А еще после Константина Важникова остался на земле его сын…
Солнце высунулось из-за сопок, минуту посидело в горной седловине, отдохнуло и отправилось в свой долгий дневной путь.
Почти полсуток солнце будет идти над просторами его родины. Самолет летит примерно со скоростью солнца, и, значит, прилететь сюда откуда-нибудь из Смоленска или Новгорода можно за те же часы. Но то — самолет. А как оказались здесь, в такой немыслимой дали от родных порогов, русские землепроходцы? Сколько им надо было идти, часто топором прорубая путь, одолевая горы высокие и реки широкие, чтобы дойти до восточного края земли, а потом и дальше, через океан, сюда! Какое надо было иметь упорство и терпение!

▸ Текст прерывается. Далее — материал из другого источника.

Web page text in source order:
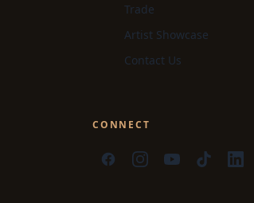
Trade
Artist Showcase
Contact Us
CONNECT
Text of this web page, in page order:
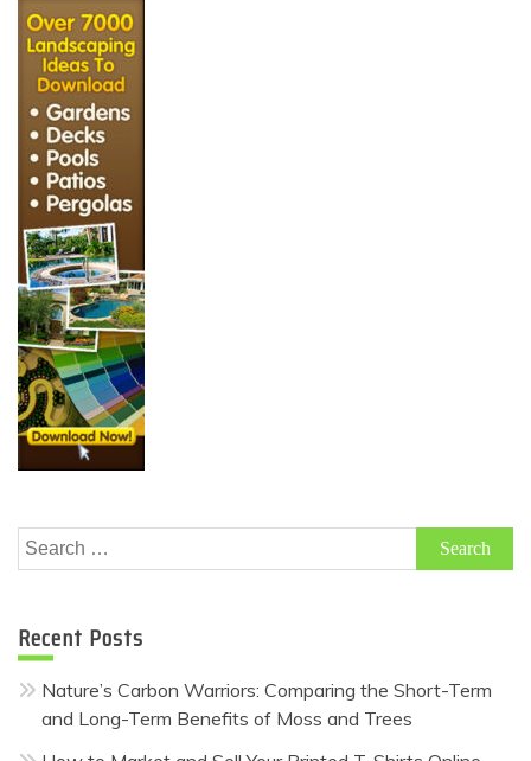
Search
for:
Recent Posts
Nature’s Carbon Warriors: Comparing the Short-Term
and Long-Term Benefits of Moss and Trees
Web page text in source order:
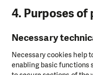
4. Purposes of
Necessary
Necessary cookies help
enabling basic functions
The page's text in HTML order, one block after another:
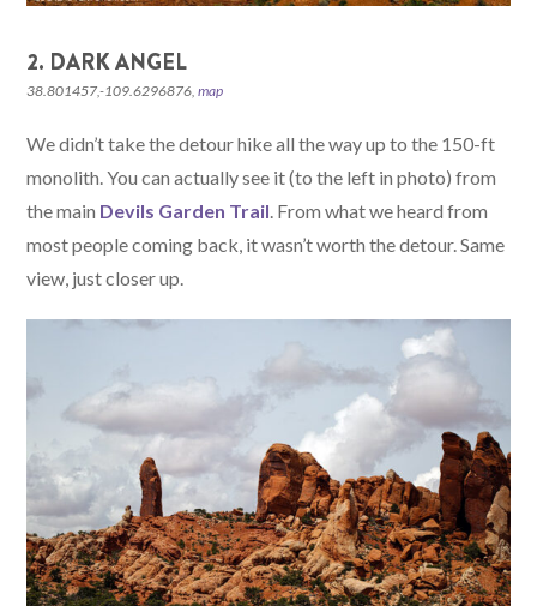
2. DARK ANGEL
38.801457,-109.6296876,map
We didn’t take the detour hike all the way up to the 150-ft
monolith. You can actually see it (to the left in photo) from
the main Devils Garden Trail . From what we heard from
most people coming back, it wasn’t worth the detour. Same
view, just closer up.
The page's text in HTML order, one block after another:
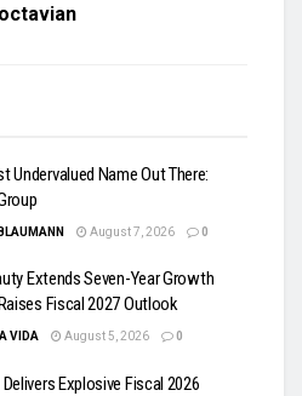
Undervalued Name Out There:
August 7, 2026 0
Extends Seven-Year Growth
Fiscal 2027 Outlook
VIDA August 5, 2026 0
Explosive Fiscal 2026
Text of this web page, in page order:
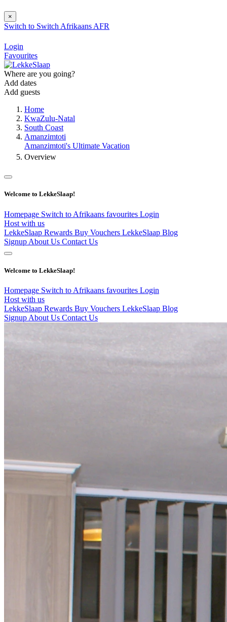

Не сродни ли это упорство тому, которое русичи проявили на Куликовом поле, ведь национальный характер — понятие неделимое…

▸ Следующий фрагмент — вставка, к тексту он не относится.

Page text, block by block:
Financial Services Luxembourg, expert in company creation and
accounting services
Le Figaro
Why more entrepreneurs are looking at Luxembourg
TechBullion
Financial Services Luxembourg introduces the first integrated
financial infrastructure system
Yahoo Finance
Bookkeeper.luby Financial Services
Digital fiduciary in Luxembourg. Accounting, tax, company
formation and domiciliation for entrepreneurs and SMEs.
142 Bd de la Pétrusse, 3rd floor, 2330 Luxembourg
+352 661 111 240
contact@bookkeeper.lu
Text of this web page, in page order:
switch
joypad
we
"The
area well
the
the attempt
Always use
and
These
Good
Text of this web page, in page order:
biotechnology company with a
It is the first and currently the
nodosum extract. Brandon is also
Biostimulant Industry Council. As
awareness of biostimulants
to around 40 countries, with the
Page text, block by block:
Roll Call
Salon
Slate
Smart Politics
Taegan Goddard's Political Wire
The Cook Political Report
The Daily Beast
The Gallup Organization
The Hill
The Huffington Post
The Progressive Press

И не потому ли в русских сказках, заговорах упоминается Одолень-трава, что уж очень часто русичу надо было одолевать самых разных врагов, что ему, землепроходцу — вон куда, до Тихого океана пешком дошел! — приходилось одолевать на своем пути много всяких преград и невзгод?! Без Одолень-травы обойтись тут было никак нельзя…

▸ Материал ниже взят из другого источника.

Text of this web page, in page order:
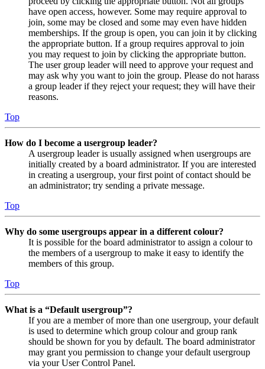
have open access, however. Some may require approval to
join, some may be closed and some may even have hidden
memberships. If the group is open, you can join it by clicking
the appropriate button. If a group requires approval to join
you may request to join by clicking the appropriate button.
The user group leader will need to approve your request and
may ask why you want to join the group. Please do not harass
a group leader if they reject your request; they will have their
reasons.
Top
How do I become a usergroup leader?
A usergroup leader is usually assigned when usergroups are
initially created by a board administrator. If you are interested
in creating a usergroup, your first point of contact should be
an administrator; try sending a private message.
Top
Why do some usergroups appear in a different colour?
It is possible for the board administrator to assign a colour to
the members of a usergroup to make it easy to identify the
members of this group.
Top
What is a “Default usergroup”?
If you are a member of more than one usergroup, your default
is used to determine which group colour and group rank
should be shown for you by default. The board administrator
may grant you permission to change your default usergroup
via your User Control Panel.

Одолень-трава! Одолей ты злых людей… Одолей мне горы высокие, долы низкие, озера синие, берега крутые, леса темные, пеньки и колоды. Иду я с тобой, Одолень-трава, к морю-окияну, а в море-окияне, на острове Буяне бел горюч-камень…
Остров этот хоть и по-другому называется, а горюч-камень — вот он. Жаль, дядя Коля его не видит — далековато.
А вот мысли, говорят, передаются на самые большие расстояния.
«Я сейчас думаю о тебе, верный друг моего отца, и хочу, чтобы ты в этот час и в эту минуту услышал меня: я клянусь быть достойным твоего фронтового друга, моего отца!»
Перед сном Николай Сергеевич зашел в комнату Вадима, теперь, считай, Дементия. Зачем зашел, он и сам не знал: будто кто невидимый его за руку туда повел. Подошел к столу, посмотрел на стопу учебников на подоконнике, на книжную полку, и взгляд его остановился на проржавевшем осколке гранаты, который он год назад привез из бухты Каменистой.
Он взял в руку тяжелый осколок и подумал, что Дементий, наверное, уже успел добраться до этой бухты на далеких Курилах и — как знать! — может быть, именно в этот час и в эту минуту мысленно разговаривает с ним…
Над человеческой мыслью не властны расстояния. Николай Сергеевич услышал сына своего флотского побратима, теперь — и его сына…
В Москве был вечер уходящего дня. А там, в бухте Константина Важникова, уже начинался новый, завтрашний день России.